After recovering and downloading all audio recorders, we spent Friday checking the local area for suspicious tree damage and tracks. No tracks were found and the snow storm that had dropped 12 inches of snow in this area of Texas one week prior had damaged many trees (mostly Pines) making any tree breaks found suspect. For Friday night we setup and did call broadcasts from the area of base camp with teams spread out over half a mile along a ridge as listening posts. Game cameras and audio recorders had been deployed in the area between the hours of 16:00-19:00hrs. Everything was setup for night operations by 19:00hrs we returned to base camp and ate supper, our first broadcast of vocals going out at 22:40hrs. We tried a variety of calls over several hours including the Ohio Howl, various whoop combinations, which are cleaned vocals that we had recorded on previous outings, and we interspersed some wood knocks. We did not hear any suspect response vocals while we were deployed this night. We did collect some pictures of wildlife on the game camera's including Deer and several Coyote as well as some very interesting audio which included a growl and audio of what sounds like something getting pummeled. To check these out click on the audio links below. For Saturday night we decided to broaden our approach and cover more ground so we moved some of the audio monitoring to an adjacent hunting lease and used the roads in the area to move the call broadcast point around to see if covering a larger area would increase the chances of getting something to respond.

We began deploying at 20:30hrs on Saturday to a pre-mapped starting location. We had agreed that if nothing responded within the first hour at any broadcast point we would move on to the next location. At each location listening teams were deployed in a wide spread array on the dirt roads criss-crossing the area. We began our progression and worked through the pre-determined call locations. During the night we recorded some coyote outbreaks but did not detect any unidentified return calls. We returned to base camp at 01:00 hours and debriefed all teams with only the known responding species being identified. As usual we had recorders running all night are various locations. The team returned home with hundreds of hours of audio to go through to see what might have been happening in areas where we could not be in person. The audio in the left column below is what we have found as this page is being constructed, anything additional that is found in the audio from this outing will be added here. What we already know from the audio is that at one of the recorder locations on Sunday morning we had something large walk up at 3:24AM, it was tall enough that it could be heard sniffing at close range to a hanging recorder at 6ft off the ground in a small tree that would not handle of even small creatures climbing on it. This recorder location was not baited and also did not have a game camera deployed with it as all of our camera's had been deployed at other locations. This recorder was stationed simply with the idea of gaining vocal responses on this night. Additional audio listed below contains something growling on Friday night and we may have captured a kill in process on Saturday night. Listen below to decide for yourself.

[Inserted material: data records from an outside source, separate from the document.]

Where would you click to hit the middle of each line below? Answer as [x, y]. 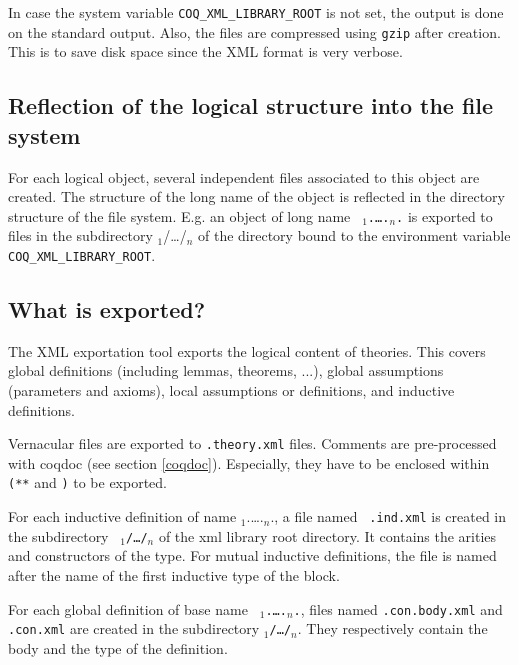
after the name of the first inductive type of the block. [174, 574]
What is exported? [107, 308]
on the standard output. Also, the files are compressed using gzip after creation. [254, 31]
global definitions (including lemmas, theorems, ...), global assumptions [226, 370]
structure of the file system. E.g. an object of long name [179, 215]
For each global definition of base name [128, 608]
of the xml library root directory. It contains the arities [327, 535]
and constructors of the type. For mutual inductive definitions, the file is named [252, 555]
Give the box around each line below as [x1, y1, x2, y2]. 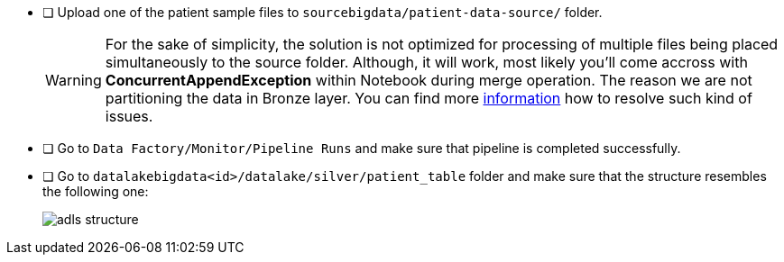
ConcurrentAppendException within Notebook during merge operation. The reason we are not [105, 71, 752, 89]
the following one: [42, 184, 149, 199]
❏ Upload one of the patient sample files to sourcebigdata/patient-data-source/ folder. [42, 5, 603, 20]
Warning [45, 71, 102, 89]
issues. [105, 107, 153, 125]
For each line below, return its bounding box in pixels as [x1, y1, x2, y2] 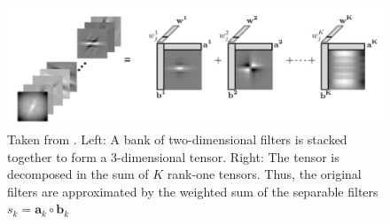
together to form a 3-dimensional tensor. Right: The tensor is [7, 147, 339, 166]
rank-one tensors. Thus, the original [167, 165, 362, 183]
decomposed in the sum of [7, 165, 149, 183]
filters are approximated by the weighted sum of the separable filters [7, 182, 378, 200]
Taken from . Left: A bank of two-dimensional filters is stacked [7, 129, 347, 148]
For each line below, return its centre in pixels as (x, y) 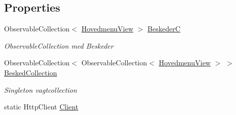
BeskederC (164, 29)
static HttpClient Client (41, 107)
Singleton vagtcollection (41, 89)
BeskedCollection (31, 72)
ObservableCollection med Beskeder (59, 45)
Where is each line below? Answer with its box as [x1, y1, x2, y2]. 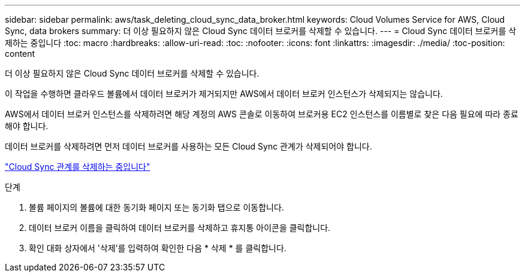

This is the growl sounds that were captured at 20:59hrs on Friday 2-19-2010.

The following sound file was captured at 22:00hrs on 2-20-2010.

Identified: After recording several like sounding incidents in more than one research area this has been identified as the warning vocal of a rabbit. While we had thought that the subject was a rabbit, we weren't familiar enough with a rabbits range of vocals to say what was happening. This rabbit was spooked by something and only sounds like its getting the crap beat out of it. What sounds like impacts are actually the rabbit stomping its foot at the same time it is vocalizing.

The next 2 files are the walk up that was captured at 03:24hrs on the morning of 2-21-10. The total time for the incident is twelve minutes, we have split the incident into 2 parts to facilitate quicker downloading.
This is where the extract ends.